Friday, December 30, 2016

SOLID principles and self reflection on over designing software

Rob Ashton, someone on the internet who codes, has opinions on the SOLID principles that resonate with the kind of decision making we are taught in school but isn't practical for the real world. I'm not debating whether or not there are measurable benefits to these changes, but the complexity added to the code is the unmeasured cost when you design in the ivory tower.

I've definitely made this mistake in over architecting, and so has Rob. He quotes a fictional self that resonates a little too close home:

What if somebody at some point wants to change this so they can have another behaviour for this value, I'd better use the strategy pattern here instead of this switch statement, but oh my word now I've done that what if somebody wants to use this code from some other system than this one, I'd better stick a command system in front of this and use double dispatch for handling them - but wait, what if other code needs to react from this and do something else, I'd better raise a pile of events, but what if those aren't enough I'd better make sure I split all this behaviours out into their own interfaces so they can be overridden and...
http://codeofrob.com/entries/my-relationship-with-solid---the-big-o.html

Everything in there I've done.
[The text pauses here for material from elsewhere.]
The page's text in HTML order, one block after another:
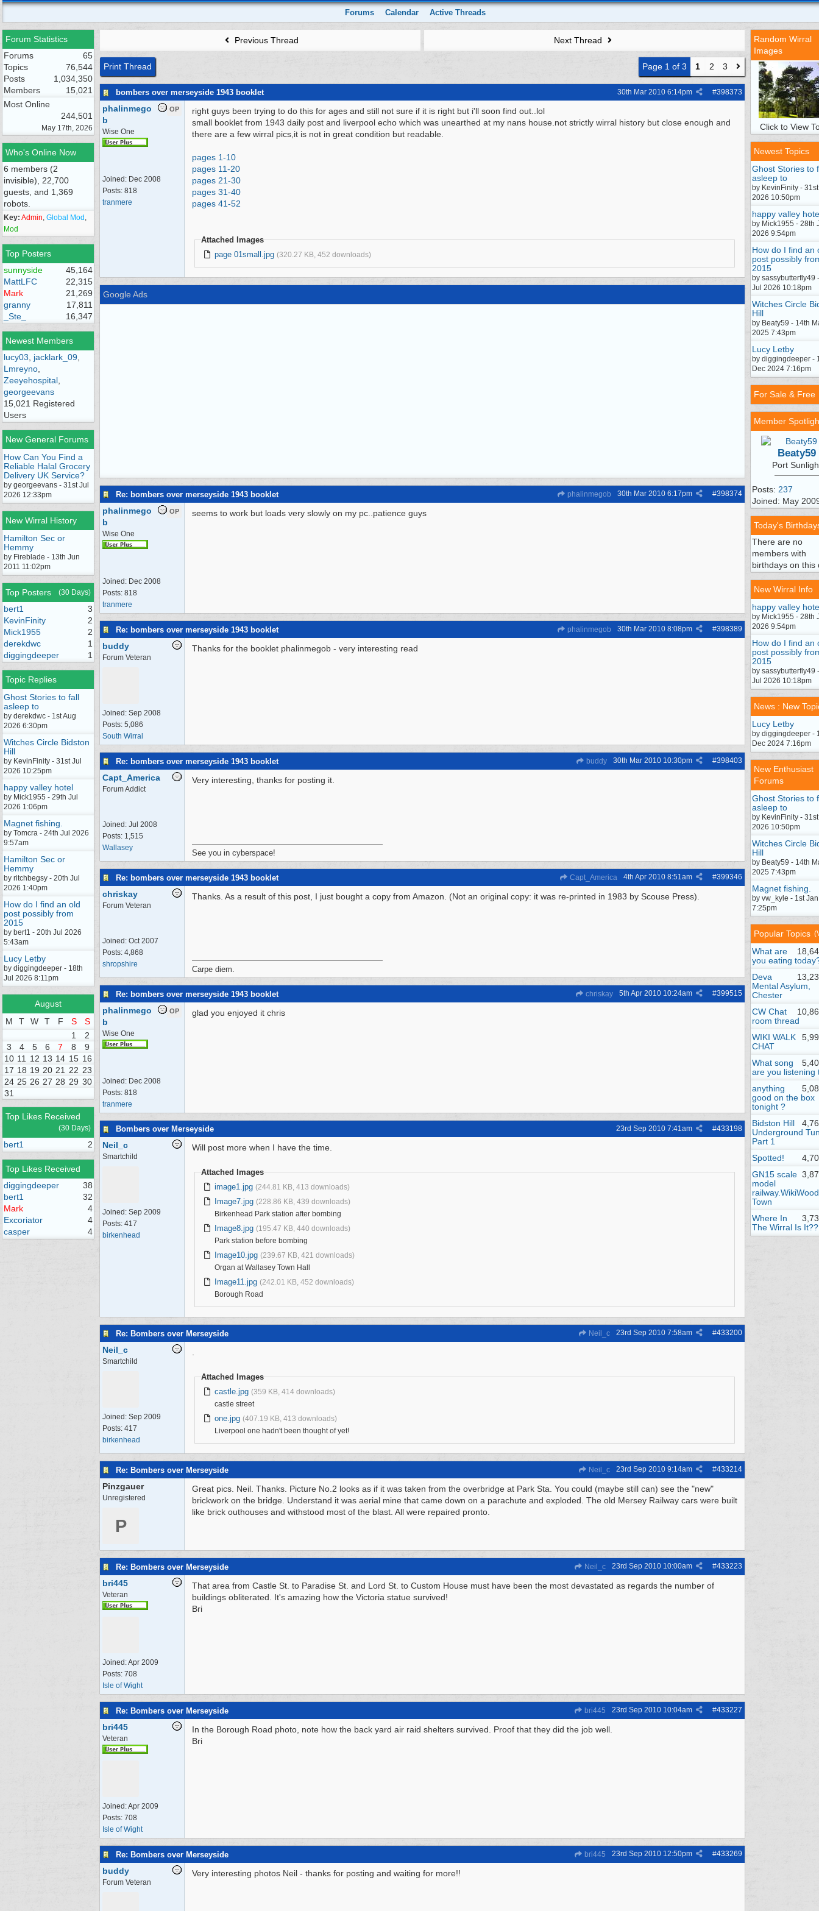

Not quite in that order (I have a habit of implementing interfaces for everything)  but event handlers, command pattern, it so often ends up useless in typical LOB business software that I've been writing. You figure if it would matter anywhere it would be here, but not the case. Certainly overkill if we worked on one-off customer work. YAGNI and KISS are very applicable in one off projects or services engagements. Even in more recent engagements with software companies, "wiring" and "piping" can be extended after-the-fact to support your nonfunctional requirements (assuming you have decent test suites).

TL;DR: Don't be an architecture astronaut.